Tampa Bay had one receiver top 1,000 yards (though not by much) in Mike Evans and no 1,000-yard rushers in 2020 but that was largely because there were so many options for Tom Brady's distribution of the football. There were some injury issues along the way, too. Ronald Jones finished with 978 rushing yards and surely would have cracked 1,000 for the first time if not for injury and COVID-19 issues in December. Godwin, coming off his sensational 1,333-yard Pro Bowl season in 2019, dealt with concussion, finger and hamstring issues in the first half of the season and topped out at 840 yards.

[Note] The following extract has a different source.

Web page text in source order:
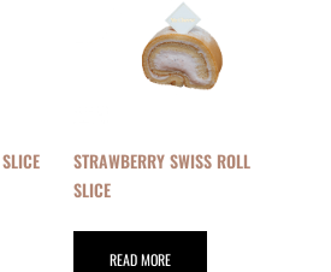
STRAWBERRY SWISS ROLL
SLICE
READ MORE

Evans was as productive and reliable as ever, even as he fought through his own injury issues early in the season. His 1,006 yards made him the first player in NFL history to open his career with seven straight 1,000-yard seasons, and he also led the team with a Buccaneers single-season record 13 touchdown catches. The Bucs also got good contributions from mid-season signee Brown (45-483-4), second-year man Scotty Miller (33-501-3) and Gronkowski (45-623-7). And while the Bucs are in danger of losing one or more of their top skill-position players in 2021, they will also be getting tight end O.J. Howard back from an Achilles tendon injury that knocked him out in Week Four.

Fournette saw his role in the backfield wax and wane during the regular season but emerged as an incredibly productive runner and pass-catcher in the postseason. The Buccaneers picked up the former fourth-overall pick just before the season after he was cut by the Jaguars and his late-season surge showed he could still be a bell cow back. A duo of Jones and Fournette would likely be very productive in 2021 but the Buccaneers also have 2020 rookie Ke'Shawn Vaughn to turn to if Fournette departs for an opportunity elsewhere.